Il s’avère que l’intérêt était réciproque. À moins d’un mois de l’ouverture du marché des joueurs autonomes dans la Ligue canadienne, les Alouettes ont annoncé l’embauche de l’un de leurs plus brillants ambassadeurs pour une durée de deux ans.

Brodeur-Jourdain de retour l'an prochain

« Jamais de ma carrière je n’ai pensé tester ma valeur sur le marché, a affirmé Brodeur-Jourdain mercredi lors d’un point de presse organisé dans les quartiers généraux de l’équipe. Je suis quelqu’un de très fidèle dans la vie et je n’ai pas nécessairement envie de connaître ma valeur marchande pour savoir ce que je vaux vraiment. Mais ça demeurait une décision qui était entre les mains de l’organisation et si cette éventualité n’était pas survenue, j’aurais dû évaluer si je prenais ma retraite immédiatement ou si j’ouvrais la porte aux autres équipes. »

Le directeur général des Alouettes, Kavis Reed, a assuré que la décision d’offrir un nouveau contrat au vétéran québécois s’est pratiquement prise toute seule.

« Il y a des données qu’on peut calculer et il y a les impondérables. Les impondérables qu’apporte Luc sont immenses, a reconnu Reed. Son leadership ne se mesure pas en chiffres. On parle d’un jeune homme qui a déplacé des montagnes pour cette organisation et cette communauté et qui a encore plusieurs bonnes années devant lui. »

Combien de bonnes années exactement?

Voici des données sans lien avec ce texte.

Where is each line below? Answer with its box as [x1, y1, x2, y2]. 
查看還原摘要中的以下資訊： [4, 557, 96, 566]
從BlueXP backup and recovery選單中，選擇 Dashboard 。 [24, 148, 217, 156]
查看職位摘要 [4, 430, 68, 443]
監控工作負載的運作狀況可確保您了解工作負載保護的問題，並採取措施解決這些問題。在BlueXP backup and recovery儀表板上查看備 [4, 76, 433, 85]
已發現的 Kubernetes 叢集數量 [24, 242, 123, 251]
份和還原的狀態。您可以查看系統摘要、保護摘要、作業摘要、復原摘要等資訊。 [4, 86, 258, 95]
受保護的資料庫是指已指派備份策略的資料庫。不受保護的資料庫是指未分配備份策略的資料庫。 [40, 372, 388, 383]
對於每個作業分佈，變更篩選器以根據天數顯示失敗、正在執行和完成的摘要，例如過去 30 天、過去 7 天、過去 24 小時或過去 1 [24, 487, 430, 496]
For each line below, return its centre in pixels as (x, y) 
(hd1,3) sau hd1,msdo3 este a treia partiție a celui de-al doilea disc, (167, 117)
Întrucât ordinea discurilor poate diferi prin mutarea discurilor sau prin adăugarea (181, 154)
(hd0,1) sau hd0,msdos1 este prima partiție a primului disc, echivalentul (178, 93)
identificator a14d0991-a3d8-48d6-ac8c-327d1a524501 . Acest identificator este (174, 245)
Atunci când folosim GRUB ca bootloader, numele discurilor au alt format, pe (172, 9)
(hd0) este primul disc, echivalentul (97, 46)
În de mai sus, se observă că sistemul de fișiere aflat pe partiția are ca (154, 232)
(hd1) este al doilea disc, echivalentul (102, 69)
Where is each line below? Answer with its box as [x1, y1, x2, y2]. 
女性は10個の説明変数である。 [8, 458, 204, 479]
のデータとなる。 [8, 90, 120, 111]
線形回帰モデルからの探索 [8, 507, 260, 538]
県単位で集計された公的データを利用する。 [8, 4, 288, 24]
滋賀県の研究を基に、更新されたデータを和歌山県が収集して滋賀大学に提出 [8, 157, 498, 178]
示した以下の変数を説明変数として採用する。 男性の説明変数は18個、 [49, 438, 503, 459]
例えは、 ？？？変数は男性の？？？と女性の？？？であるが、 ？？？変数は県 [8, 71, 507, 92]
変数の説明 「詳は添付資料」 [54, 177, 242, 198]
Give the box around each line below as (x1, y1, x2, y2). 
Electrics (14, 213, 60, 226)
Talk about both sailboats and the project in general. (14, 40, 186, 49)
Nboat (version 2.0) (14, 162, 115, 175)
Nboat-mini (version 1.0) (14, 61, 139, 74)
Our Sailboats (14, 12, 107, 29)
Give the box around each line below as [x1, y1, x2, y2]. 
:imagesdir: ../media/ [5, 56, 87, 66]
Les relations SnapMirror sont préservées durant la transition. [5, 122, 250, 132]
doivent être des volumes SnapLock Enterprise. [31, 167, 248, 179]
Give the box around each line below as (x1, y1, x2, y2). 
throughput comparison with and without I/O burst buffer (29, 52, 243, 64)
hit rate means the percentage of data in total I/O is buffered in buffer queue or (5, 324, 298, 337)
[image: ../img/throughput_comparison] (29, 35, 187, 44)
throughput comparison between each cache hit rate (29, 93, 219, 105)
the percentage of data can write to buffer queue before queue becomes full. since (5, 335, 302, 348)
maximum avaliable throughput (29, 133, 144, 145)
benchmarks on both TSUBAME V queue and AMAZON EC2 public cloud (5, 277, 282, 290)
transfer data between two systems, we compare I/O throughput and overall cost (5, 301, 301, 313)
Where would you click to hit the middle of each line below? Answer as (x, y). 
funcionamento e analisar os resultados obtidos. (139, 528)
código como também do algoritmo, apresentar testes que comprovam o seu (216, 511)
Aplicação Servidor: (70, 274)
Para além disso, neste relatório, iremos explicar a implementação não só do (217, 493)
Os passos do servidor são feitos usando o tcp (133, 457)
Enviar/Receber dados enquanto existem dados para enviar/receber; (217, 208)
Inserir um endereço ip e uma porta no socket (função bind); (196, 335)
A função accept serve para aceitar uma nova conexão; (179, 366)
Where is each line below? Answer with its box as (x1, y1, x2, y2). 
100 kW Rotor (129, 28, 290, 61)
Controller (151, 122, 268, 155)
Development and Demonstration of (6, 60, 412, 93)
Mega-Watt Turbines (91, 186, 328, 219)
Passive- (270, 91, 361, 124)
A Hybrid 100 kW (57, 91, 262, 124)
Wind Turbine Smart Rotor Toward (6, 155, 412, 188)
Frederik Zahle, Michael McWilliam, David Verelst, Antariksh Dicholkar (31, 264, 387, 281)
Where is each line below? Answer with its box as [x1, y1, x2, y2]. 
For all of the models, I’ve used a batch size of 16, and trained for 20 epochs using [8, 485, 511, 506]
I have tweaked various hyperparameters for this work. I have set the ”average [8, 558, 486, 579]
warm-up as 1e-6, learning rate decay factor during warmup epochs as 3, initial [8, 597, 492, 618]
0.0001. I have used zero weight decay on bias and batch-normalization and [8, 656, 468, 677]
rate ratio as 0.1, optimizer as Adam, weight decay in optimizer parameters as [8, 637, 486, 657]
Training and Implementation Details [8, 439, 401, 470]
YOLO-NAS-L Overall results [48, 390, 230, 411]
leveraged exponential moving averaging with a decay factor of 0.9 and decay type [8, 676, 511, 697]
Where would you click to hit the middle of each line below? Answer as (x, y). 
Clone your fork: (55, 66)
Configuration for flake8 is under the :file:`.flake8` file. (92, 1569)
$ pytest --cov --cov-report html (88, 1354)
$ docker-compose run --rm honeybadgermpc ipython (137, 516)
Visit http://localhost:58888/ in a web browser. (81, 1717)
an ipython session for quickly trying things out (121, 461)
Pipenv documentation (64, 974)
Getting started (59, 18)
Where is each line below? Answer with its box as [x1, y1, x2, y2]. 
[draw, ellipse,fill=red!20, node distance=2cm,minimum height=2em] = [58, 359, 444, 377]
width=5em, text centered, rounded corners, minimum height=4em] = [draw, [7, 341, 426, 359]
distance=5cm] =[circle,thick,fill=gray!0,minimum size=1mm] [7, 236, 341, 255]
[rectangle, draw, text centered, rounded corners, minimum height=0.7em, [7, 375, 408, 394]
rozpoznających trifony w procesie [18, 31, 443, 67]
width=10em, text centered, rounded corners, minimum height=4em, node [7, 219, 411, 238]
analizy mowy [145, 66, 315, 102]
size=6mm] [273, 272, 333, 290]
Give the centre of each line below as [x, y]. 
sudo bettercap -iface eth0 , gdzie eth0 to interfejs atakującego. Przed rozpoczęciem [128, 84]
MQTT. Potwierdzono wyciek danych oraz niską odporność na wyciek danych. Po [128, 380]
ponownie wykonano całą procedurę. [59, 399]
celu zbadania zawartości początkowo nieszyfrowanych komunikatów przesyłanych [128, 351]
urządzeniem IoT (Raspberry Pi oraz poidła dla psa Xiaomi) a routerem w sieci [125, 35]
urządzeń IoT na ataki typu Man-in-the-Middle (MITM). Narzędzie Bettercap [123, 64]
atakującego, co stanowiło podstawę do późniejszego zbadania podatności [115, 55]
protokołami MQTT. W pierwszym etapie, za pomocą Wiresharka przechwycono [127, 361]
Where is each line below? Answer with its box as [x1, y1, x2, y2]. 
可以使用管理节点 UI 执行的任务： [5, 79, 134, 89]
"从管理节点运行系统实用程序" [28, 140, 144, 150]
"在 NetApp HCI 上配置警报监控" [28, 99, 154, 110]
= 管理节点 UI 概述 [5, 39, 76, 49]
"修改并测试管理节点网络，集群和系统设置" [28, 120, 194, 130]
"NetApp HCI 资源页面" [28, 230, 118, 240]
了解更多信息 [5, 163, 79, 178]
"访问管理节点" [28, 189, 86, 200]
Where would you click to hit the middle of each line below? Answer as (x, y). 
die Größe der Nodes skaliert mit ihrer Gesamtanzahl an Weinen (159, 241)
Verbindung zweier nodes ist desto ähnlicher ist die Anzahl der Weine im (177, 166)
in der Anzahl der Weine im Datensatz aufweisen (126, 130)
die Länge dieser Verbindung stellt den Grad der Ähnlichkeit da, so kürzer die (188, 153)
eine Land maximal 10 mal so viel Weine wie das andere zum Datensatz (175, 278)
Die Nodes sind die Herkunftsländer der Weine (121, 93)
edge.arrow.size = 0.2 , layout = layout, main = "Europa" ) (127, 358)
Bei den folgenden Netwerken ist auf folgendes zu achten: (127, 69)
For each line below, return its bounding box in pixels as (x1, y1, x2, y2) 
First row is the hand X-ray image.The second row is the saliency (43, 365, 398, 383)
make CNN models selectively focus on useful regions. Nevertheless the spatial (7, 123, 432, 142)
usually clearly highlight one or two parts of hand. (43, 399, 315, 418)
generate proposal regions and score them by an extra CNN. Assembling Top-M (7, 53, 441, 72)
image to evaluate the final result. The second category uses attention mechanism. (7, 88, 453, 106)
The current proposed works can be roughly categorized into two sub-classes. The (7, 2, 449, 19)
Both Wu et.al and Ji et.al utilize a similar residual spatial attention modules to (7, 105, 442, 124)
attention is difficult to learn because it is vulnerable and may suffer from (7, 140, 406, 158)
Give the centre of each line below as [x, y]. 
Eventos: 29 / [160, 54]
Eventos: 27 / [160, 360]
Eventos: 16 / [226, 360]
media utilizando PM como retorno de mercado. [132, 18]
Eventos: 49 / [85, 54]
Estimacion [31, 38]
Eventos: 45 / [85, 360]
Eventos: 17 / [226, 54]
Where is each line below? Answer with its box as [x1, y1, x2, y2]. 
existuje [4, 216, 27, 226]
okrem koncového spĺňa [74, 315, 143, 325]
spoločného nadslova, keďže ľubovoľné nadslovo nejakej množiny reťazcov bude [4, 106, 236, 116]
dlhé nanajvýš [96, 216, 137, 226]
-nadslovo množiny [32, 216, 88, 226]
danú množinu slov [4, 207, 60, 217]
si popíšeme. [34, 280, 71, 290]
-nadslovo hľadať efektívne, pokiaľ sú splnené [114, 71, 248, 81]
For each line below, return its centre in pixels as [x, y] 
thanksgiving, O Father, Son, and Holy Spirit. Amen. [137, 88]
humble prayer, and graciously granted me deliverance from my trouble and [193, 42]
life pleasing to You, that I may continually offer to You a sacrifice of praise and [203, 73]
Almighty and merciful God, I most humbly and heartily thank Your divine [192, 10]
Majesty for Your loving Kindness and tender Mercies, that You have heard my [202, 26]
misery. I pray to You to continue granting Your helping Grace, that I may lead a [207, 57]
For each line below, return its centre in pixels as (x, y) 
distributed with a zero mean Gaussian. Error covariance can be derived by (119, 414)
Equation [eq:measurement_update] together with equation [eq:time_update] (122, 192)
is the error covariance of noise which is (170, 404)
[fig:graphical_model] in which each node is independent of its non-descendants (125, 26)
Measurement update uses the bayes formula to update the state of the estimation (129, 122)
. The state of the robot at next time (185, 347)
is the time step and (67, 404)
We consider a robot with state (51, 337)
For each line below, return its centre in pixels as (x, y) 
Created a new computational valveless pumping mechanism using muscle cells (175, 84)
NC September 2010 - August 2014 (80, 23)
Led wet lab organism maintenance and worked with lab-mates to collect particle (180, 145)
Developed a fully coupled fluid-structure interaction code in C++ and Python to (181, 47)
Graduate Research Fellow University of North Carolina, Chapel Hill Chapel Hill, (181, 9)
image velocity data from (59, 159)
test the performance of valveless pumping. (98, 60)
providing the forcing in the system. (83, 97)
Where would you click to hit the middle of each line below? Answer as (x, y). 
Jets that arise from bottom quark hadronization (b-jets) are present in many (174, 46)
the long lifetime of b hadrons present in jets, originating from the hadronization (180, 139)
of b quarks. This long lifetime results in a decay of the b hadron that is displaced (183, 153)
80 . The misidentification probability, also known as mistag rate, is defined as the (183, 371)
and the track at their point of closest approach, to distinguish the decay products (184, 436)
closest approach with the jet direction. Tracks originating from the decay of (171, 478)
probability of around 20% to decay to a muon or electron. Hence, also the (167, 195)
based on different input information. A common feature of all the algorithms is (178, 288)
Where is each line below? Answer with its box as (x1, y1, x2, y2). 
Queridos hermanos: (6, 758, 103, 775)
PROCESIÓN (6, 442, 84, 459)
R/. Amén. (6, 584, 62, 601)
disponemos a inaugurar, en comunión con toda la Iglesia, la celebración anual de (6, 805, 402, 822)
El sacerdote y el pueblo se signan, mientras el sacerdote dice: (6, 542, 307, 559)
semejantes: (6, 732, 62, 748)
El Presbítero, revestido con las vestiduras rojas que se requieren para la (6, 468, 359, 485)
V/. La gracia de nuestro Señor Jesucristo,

Brodeur-Jourdain, qui est le père d’un garçon de 16 mois et d’un autre rejeton né en décembre dernier, a déjà un plan bien établi.

« Je voulais une entente à long terme, a dit l’athlète de 33 ans. C’est important d’avoir des buts à court terme, évidemment, mais aussi une vision. Et la vision que j’ai de ma carrière actuellement, c’est de réussir à jouer à un haut niveau jusqu’à ce que mes enfants puissent s’en souvenir. J’aimerais bien jouer jusqu’à ce qu’ils puissent avoir un souvenir de papa qui joue au football. Et évidemment, j’aimerais bien sortir de la même façon que je suis rentré, c’est-à-dire avec une parade sur Ste-Catherine. »

Aucune garantie

Remplacé par Kristian Matte au centre de la ligue offensive la saison dernière, Brodeur-Jourdain n’a reçu aucune garantie de ses employeurs qu’un poste de partant l’attendait au prochain camp d’entraînement. Il n’en demandait pas tant.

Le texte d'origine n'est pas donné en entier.